(Stored items from a collection)

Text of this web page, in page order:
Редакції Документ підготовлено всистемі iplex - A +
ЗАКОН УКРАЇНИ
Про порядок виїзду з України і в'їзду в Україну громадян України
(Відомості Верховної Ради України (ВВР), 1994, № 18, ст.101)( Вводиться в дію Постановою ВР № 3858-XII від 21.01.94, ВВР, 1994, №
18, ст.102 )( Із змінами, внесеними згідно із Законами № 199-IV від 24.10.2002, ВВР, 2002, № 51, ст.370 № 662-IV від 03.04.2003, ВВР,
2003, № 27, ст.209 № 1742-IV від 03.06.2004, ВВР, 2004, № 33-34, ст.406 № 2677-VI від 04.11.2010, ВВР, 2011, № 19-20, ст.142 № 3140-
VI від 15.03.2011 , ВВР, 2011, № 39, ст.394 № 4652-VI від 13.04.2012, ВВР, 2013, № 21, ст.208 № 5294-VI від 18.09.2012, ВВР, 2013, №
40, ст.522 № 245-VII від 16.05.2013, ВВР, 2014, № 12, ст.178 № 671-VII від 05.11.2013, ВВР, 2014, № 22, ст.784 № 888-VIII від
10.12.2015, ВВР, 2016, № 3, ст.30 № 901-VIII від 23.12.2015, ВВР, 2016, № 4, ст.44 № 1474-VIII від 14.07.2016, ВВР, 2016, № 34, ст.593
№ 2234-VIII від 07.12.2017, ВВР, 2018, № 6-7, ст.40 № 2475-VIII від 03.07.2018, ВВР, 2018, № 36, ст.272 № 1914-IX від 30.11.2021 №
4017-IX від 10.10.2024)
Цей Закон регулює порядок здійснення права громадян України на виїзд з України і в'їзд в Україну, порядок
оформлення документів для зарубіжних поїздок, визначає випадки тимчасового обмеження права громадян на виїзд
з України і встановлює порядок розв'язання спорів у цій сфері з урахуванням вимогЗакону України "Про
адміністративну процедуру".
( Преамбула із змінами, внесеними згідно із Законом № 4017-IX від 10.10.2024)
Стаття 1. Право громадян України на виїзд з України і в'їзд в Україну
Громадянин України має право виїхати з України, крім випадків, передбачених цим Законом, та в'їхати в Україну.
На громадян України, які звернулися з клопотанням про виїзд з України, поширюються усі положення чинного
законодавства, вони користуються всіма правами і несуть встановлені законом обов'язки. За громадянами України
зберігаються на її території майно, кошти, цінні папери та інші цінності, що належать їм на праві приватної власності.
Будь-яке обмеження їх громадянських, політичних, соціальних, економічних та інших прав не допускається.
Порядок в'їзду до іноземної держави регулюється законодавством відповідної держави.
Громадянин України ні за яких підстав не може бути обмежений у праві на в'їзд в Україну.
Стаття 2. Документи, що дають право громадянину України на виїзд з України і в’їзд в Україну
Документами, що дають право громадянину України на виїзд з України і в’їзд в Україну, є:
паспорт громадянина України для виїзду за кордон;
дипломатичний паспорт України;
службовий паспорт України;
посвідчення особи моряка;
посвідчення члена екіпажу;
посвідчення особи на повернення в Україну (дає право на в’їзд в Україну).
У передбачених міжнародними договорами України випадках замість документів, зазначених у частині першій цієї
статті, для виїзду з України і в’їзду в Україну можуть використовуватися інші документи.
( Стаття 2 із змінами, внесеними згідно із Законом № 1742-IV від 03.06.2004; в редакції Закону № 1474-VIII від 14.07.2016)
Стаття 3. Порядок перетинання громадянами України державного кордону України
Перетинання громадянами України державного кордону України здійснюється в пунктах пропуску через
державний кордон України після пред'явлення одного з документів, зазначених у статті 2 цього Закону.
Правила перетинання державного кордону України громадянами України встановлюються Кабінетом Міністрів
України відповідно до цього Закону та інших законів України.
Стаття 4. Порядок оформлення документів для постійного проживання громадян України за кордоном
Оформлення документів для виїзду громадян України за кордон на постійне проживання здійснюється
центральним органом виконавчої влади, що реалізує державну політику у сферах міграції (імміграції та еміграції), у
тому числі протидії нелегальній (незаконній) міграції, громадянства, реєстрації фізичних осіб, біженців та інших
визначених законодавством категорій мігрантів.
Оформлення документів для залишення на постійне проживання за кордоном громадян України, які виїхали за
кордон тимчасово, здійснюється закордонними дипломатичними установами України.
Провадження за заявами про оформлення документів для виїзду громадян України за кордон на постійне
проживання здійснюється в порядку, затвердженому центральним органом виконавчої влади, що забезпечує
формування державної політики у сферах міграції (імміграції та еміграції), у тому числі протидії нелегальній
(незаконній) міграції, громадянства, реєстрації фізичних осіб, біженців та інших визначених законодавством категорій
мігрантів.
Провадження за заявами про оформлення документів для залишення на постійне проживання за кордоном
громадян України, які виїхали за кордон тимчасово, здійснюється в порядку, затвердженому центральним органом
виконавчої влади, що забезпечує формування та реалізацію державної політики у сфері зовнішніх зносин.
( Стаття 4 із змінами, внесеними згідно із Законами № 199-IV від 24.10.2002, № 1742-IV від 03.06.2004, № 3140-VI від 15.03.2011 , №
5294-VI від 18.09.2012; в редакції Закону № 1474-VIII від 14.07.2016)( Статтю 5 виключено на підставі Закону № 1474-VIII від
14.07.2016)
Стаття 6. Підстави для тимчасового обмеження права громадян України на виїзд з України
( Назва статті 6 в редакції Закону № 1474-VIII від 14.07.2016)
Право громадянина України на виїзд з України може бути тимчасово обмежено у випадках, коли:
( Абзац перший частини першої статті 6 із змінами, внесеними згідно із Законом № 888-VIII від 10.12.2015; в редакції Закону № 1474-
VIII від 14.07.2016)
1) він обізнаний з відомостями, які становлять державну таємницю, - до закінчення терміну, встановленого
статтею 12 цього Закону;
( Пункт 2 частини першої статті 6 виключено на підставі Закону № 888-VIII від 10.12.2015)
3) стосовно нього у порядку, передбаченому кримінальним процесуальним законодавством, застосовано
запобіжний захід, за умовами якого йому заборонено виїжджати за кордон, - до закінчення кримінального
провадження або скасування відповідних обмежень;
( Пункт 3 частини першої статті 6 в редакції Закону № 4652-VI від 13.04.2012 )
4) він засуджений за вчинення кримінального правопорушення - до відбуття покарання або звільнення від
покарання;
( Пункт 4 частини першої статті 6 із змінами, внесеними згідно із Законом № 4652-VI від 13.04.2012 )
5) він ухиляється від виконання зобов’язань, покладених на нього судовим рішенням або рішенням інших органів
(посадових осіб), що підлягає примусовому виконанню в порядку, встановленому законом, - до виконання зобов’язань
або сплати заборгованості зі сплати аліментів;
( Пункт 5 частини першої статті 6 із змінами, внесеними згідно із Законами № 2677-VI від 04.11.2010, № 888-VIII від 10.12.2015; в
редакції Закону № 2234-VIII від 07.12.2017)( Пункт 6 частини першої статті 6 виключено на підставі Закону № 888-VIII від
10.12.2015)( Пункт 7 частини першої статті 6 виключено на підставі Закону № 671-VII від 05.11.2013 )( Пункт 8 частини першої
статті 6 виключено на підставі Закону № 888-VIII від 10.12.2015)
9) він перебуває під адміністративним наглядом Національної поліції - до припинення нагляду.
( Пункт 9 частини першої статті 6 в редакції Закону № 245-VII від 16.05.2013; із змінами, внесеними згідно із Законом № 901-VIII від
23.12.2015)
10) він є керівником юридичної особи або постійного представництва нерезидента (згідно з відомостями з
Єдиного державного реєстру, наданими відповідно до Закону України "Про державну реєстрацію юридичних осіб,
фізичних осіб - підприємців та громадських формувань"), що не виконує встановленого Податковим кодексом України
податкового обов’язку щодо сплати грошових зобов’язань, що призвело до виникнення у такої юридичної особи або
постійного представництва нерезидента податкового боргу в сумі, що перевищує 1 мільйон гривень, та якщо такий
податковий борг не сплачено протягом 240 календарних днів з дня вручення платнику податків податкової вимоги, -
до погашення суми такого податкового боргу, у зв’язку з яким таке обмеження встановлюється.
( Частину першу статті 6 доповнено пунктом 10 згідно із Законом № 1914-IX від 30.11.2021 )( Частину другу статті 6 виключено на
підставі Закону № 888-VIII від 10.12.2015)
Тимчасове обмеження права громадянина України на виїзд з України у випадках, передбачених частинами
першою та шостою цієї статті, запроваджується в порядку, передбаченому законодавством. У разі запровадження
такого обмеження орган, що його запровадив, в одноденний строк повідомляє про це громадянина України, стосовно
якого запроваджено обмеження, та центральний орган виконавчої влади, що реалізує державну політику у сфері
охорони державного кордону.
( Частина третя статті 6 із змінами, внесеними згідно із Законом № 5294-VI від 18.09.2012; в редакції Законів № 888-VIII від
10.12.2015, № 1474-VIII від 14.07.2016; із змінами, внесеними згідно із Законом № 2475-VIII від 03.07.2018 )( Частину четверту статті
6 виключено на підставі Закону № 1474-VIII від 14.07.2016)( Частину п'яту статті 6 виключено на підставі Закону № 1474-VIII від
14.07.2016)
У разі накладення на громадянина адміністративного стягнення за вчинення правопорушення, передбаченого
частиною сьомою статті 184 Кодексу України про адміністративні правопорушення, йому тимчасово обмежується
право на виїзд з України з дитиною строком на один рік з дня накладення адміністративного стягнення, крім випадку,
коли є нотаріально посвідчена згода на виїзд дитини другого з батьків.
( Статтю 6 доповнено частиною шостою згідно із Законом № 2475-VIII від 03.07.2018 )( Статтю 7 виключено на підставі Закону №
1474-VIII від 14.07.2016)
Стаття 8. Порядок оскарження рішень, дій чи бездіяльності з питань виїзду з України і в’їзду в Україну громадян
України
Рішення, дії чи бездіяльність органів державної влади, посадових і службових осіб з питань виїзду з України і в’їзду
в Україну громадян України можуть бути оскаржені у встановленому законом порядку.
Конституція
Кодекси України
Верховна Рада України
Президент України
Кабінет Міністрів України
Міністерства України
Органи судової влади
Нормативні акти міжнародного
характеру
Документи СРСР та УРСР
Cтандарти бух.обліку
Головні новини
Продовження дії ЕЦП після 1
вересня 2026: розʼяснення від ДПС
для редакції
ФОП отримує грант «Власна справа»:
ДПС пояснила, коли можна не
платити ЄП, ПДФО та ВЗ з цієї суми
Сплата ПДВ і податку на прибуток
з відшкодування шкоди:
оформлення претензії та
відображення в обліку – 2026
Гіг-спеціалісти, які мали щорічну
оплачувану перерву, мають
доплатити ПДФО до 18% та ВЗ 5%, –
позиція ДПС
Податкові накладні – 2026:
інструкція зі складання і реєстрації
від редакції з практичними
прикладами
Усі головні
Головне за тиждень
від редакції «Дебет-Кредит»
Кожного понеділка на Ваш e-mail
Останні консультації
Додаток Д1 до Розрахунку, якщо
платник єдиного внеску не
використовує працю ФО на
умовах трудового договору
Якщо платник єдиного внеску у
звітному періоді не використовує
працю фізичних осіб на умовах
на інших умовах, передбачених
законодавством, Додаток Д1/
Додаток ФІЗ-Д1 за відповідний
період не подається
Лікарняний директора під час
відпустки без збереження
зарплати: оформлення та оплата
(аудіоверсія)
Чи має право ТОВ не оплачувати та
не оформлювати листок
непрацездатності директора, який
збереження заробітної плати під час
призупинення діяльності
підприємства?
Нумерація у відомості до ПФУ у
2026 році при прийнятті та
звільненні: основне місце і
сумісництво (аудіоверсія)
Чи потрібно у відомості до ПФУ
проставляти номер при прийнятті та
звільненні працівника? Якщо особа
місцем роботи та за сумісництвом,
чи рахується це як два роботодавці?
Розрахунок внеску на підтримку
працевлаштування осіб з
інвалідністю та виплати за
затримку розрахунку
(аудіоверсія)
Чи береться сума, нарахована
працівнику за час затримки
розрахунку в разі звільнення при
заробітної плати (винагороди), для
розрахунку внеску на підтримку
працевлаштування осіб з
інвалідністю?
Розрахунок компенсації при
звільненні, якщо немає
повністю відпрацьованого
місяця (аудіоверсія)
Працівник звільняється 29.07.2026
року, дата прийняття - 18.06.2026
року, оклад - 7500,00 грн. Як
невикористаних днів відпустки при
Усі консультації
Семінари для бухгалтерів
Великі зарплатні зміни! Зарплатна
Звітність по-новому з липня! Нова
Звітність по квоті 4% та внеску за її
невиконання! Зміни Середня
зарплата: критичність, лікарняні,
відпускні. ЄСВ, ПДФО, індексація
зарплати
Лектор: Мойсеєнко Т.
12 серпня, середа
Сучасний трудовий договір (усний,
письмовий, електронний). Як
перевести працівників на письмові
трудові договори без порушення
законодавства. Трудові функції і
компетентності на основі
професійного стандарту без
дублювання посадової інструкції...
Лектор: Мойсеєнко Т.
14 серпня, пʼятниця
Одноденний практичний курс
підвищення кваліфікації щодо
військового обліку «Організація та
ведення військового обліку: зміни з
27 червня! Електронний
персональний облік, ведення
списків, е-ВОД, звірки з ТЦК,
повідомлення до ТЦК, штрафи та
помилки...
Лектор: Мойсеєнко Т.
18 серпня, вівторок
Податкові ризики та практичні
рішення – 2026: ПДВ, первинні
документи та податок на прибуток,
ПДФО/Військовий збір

==

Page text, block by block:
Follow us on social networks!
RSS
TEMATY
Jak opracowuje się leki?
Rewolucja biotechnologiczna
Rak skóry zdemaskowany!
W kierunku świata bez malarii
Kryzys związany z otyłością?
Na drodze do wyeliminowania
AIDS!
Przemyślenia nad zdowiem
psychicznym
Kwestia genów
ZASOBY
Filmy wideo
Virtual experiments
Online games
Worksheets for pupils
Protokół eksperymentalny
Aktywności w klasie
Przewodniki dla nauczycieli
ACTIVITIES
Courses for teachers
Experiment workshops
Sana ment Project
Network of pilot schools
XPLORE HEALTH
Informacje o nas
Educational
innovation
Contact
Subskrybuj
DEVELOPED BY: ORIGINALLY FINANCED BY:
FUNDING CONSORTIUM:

■ WORK ITEM ■
Would you retype the lines above from the one with "законодавства, вони користуються" down to the one with "службовий паспорт України;", word for word, both ends included and no other lines?

■ TASK RESPONSE ■
законодавства, вони користуються всіма правами і несуть встановлені законом обов'язки. За громадянами України
зберігаються на її території майно, кошти, цінні папери та інші цінності, що належать їм на праві приватної власності.
Будь-яке обмеження їх громадянських, політичних, соціальних, економічних та інших прав не допускається.
Порядок в'їзду до іноземної держави регулюється законодавством відповідної держави.
Громадянин України ні за яких підстав не може бути обмежений у праві на в'їзд в Україну.
Стаття 2. Документи, що дають право громадянину України на виїзд з України і в’їзд в Україну
Документами, що дають право громадянину України на виїзд з України і в’їзд в Україну, є:
паспорт громадянина України для виїзду за кордон;
дипломатичний паспорт України;
службовий паспорт України;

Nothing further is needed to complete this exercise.